As much as I loved it, I was tired of the pressure of always sound like I was thinking deeply. Tired of over-explaining myself. Tired of the pressure of everything sounding profound or esoteric, as they like to say. I just wanted to blast good music at 9am and put everyone onto my faves. And truthfully? The name didn’t even feel like mine to hold onto. “Thought Daughter,” a title birthed and raised by our generation is almost too universal.
So I asked myself: what does feel like mine?
I thought I’d figure it out over the summer and save the idea for next semester. Before Thought Daughter Radio was done, I started thinking about a new project. Something that didn’t demand performance or identity. Something slower. Lighter. More personal, but not in a diary kind of way. Something that made room. For questions. For pauses. For pacing.
Still Time.
One of the moments that shook me happened in a completely un-glamorous setting: a meeting on a stuffy spring afternoon in an even stuffier office with my Academic Advisor. I’m studying Anthropology and Data Analytics — a combination that confuses the very department that provides the program.
I had seen him at the beginning of the year and my interests had changed greatly, just like he said they would. So I wanted him to reach for his crystal ball. But instead he bluntly told me “I can’t advise you because the world is changing rapidly, so you’ll need to make your own career path” I was supposed to leave with clarity and yet my brain felt stuffier than the room—talk about being one with nature.
I remember walking home and just sitting with that. No blueprint. No next step. No guaranteed job. Just… build it yourself. It didn’t feel terrible after a while. Maybe because he said that was everyone’s reality, so there’s comfort in numbers. But also because I realised I could be whoever I want. A blessing and a curse.
Tasked with shaping a life I have seen before while honouring everything I’ve seen before. The blog, the show, the mood boards, the stories, the poems, my entire Notes app—there was time explore all the work I’ve always danced around. And when I knew that Still Time isn’t just a radio concept. Still Time is a whole way of being.
To me, Still Time is both a command and a comfort.

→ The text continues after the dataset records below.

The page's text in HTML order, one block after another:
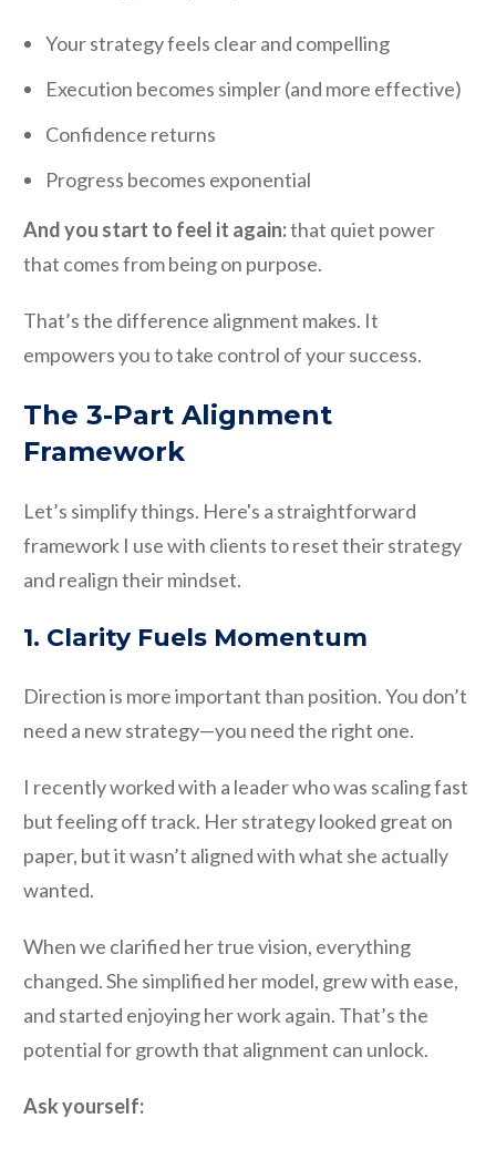
Your strategy feels clear and compelling
Execution becomes simpler (and more effective)
Confidence returns
Progress becomes exponential
And you start to feel it again:that quiet power
that comes from being on purpose.
That’s the difference alignment makes. It
empowers you to take control of your success.
The 3-Part Alignment
Framework
Let’s simplify things. Here's a straightforward
framework I use with clients to reset their strategy
and realign their mindset.
1. Clarity Fuels Momentum
Direction is more important than position. You don’t
need a new strategy—you need the right one.
I recently worked with a leader who was scaling fast
but feeling off track. Her strategy looked great on
paper, but it wasn’t aligned with what she actually
wanted.
When we clarified her true vision, everything
changed. She simplified her model, grew with ease,
and started enjoying her work again. That’s the
potential for growth that alignment can unlock.
Ask yourself:
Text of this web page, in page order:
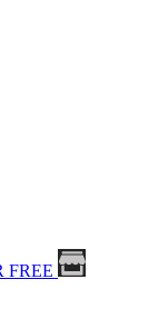
FREE
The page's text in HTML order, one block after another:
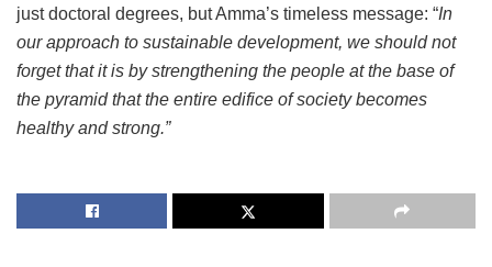
just doctoral degrees, but Amma’s timeless message: “In
our approach to sustainable development, we should not
forget that it is by strengthening the people at the base of
the pyramid that the entire edifice of society becomes
healthy and strong.”
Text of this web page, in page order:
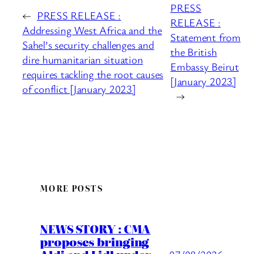
← PRESS RELEASE :
Addressing West Africa and the
Sahel’s security challenges and
dire humanitarian situation
requires tackling the root causes
of conflict [January 2023]
PRESS
RELEASE :
Statement from
the British
Embassy Beirut
[January 2023]
→
MORE POSTS
NEWS STORY : CMA
proposes bringing
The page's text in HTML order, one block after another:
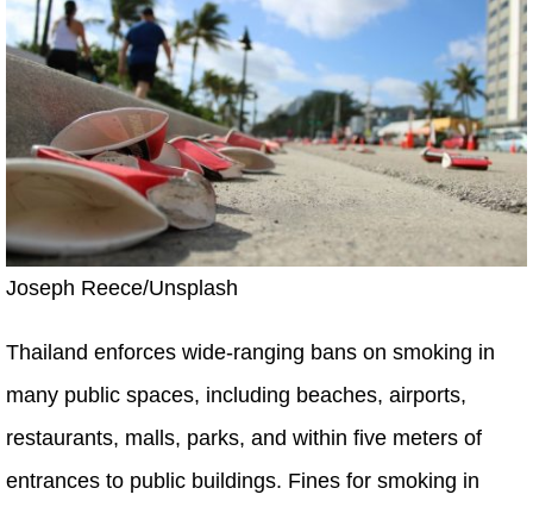
Joseph Reece/Unsplash
Thailand enforces wide-ranging bans on smoking in
many public spaces, including beaches, airports,
restaurants, malls, parks, and within five meters of
entrances to public buildings. Fines for smoking in
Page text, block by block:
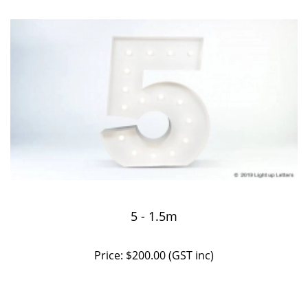
5 - 1.5m
Price: $200.00 (GST inc)
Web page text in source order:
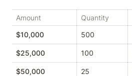
Amount Quantity
$10,000
500
$25,000 100
$50,000 25
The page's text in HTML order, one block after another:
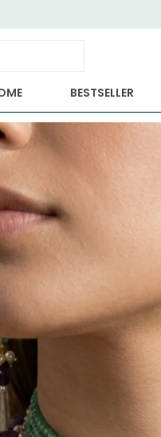
BESTSELLER
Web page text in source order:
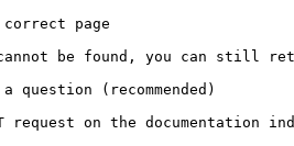
page
be found, you can still
question (recommended)
request on the
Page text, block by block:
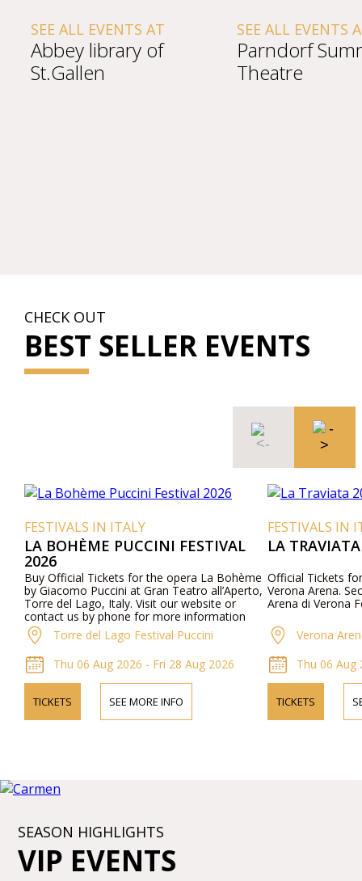
SEE ALL EVENTS AT
Abbey library of
St.Gallen
SEE ALL EVENTS
Parndorf
Theatre
CHECK OUT
BEST SELLER EVENTS
FESTIVALS IN ITALY
LA BOHÈME PUCCINI FESTIVAL
2026
Buy Official Tickets for the opera La Bohème
by Giacomo Puccini at Gran Teatro all’Aperto,
Torre del Lago, Italy. Visit our website or
contact us by phone for more information
about performers, program details, and ticket
prices.Torre del Lago Festival Puccini
Thu 06 Aug 2026 - Fri 28 Aug 2026
TICKETS SEE MORE INFO
FESTIVALS IN
LA
Official Tickets
Verona Arena.
Arena di Verona
Verona
Thu 06 Aug
TICKETS
SEASON HIGHLIGHTS
VIP EVENTS
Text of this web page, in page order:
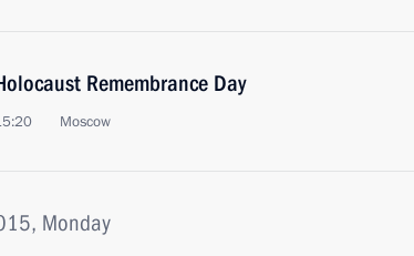
Remembrance Day
Moscow
Monday
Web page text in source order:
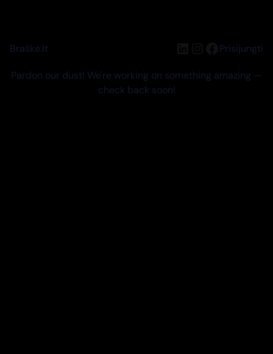
Braškė.lt LinkedIn
Instagram
Facebook
Prisijungti
Pardon our dust! We're working on something amazing —
check back soon!
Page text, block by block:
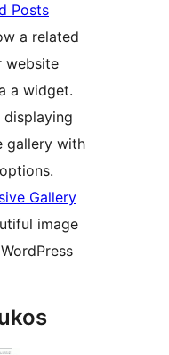
Posts
a related
website
a widget.
gallery with
Gallery
image
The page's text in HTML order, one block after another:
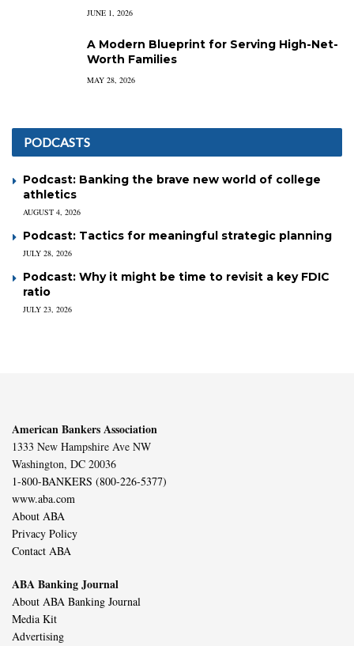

It’s a phrase that makes space for uncertainty. For stillness in motion. For moving at your own rhythm — not the internet’s, not your peers, not the clock’s. It’s a refusal to panic. It’s also a deep breath that reminds you: even if the world’s going a hundred miles an hour, your destination will still be there. It’s not about doing nothing. It’s about doing with intention.
It’s the moment when everything around you is spiralling and you say:
Wait. Let me be still. Let me choose what matters.

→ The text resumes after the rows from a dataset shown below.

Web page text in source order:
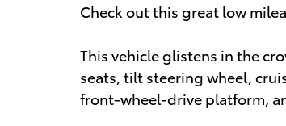
Check out this great low
This vehicle glistens in the
seats, tilt steering wheel,
front-wheel-drive platform,
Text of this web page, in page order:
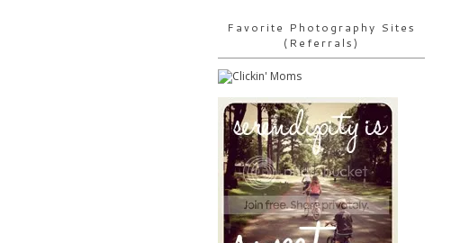
Favorite Photography Sites
(Referrals)
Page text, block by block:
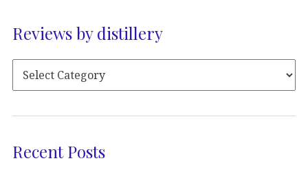
Reviews by distillery
Recent Posts
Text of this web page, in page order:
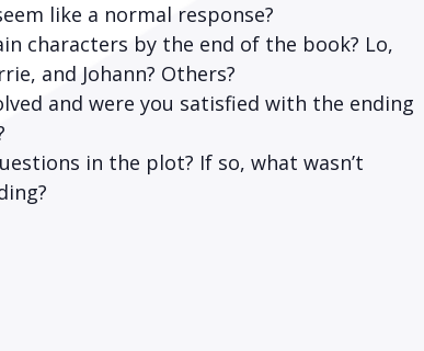
like a normal response?
characters by the end of the book? Lo,
and Johann? Others?
and were you satisfied with the ending
in the plot? If so, what wasn’t
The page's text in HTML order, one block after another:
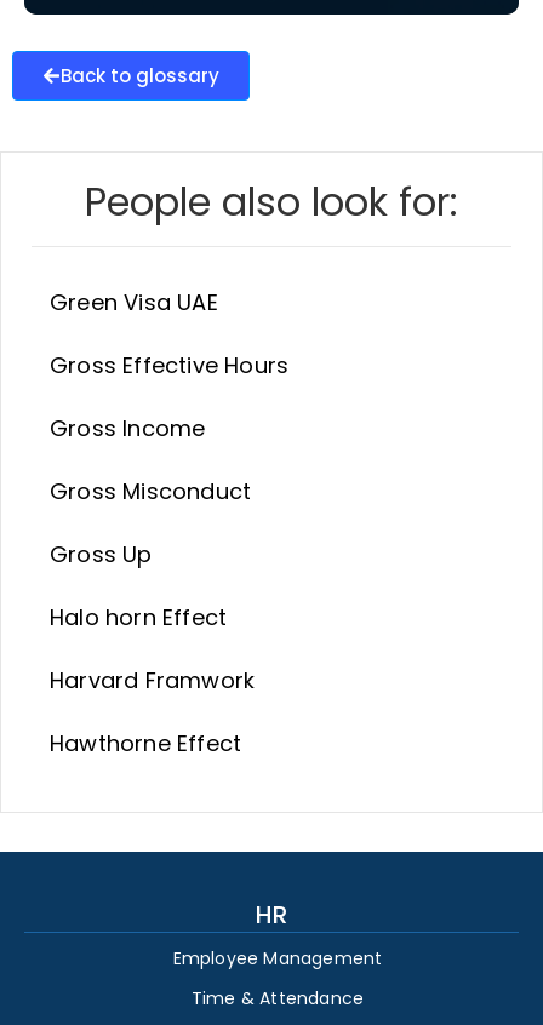
Back to glossary
People also look for:
Green Visa UAE
Gross Effective Hours
Gross Income
Gross Misconduct
Gross Up
Halo horn Effect
Harvard Framwork
Hawthorne Effect
HR
Employee Management
Time & Attendance
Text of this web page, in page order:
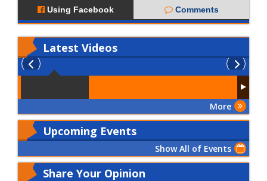
Using Facebook Comments
Latest Videos
More
Upcoming Events
Show All of Events
Share Your Opinion

Sometimes I think my brain is a pinball machine.
Ideas bouncing off every surface, colliding with other thoughts, lighting up and disappearing again. And for a long time I thought that chaos meant I couldn’t focus, couldn’t produce, couldn’t get anything finished. But then I watched a video titled ‘Pinball isn’t as random as it seems’ and a line by Roger Sharpe (a pinball expert) stood out to me. He said:
The idea of pinball being totally random takes away from the idea that you can actually accomplish something you’ve never accomplished before.
Roger Sharpe, (2018)
That hit. The chaos isn’t random. The noise has patterns. The machine isn’t broken — it just moves fast.
The biggest hurdle for most people is that they think that the ball is not controllable … if you can slow [the game] down it’s to your advantage
Roger Sharpe, (2018)
That’s what I want this space to be.
Not a reaction to every thought.
But a slow game with intention.
A place where things land.
If you’re also somewhere in the middle — not quite sure, not quite stuck, not quite moving fast enough — this is for you.
If you’re rethinking who you are creatively, and what you want to make, and how much of yourself you actually want to share — this is for you.
If you’re 19, or 90, and the world keeps telling you to move faster, do more, be sure, be loud — but you’re choosing stillness anyway?
This is for you.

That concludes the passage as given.